_Data supplied_:
***

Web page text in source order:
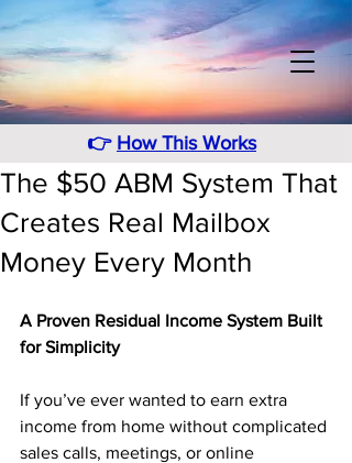
👉 How This Works
The $50 ABM System That
Creates Real Mailbox
Money Every Month
A Proven Residual Income System Built
for Simplicity
If you’ve ever wanted to earn extra
income from home without complicated
sales calls, meetings, or online
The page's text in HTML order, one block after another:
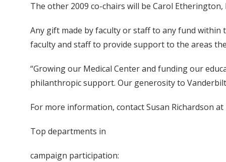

***

In transcribing the records, omit the pictures and keep everything else exactly as it appears.

Web page text in source order:
👉 How This Works
The $50 ABM System That
Creates Real Mailbox
Money Every Month
A Proven Residual Income System Built
for Simplicity
If you’ve ever wanted to earn extra
income from home without complicated
sales calls, meetings, or online
The page's text in HTML order, one block after another:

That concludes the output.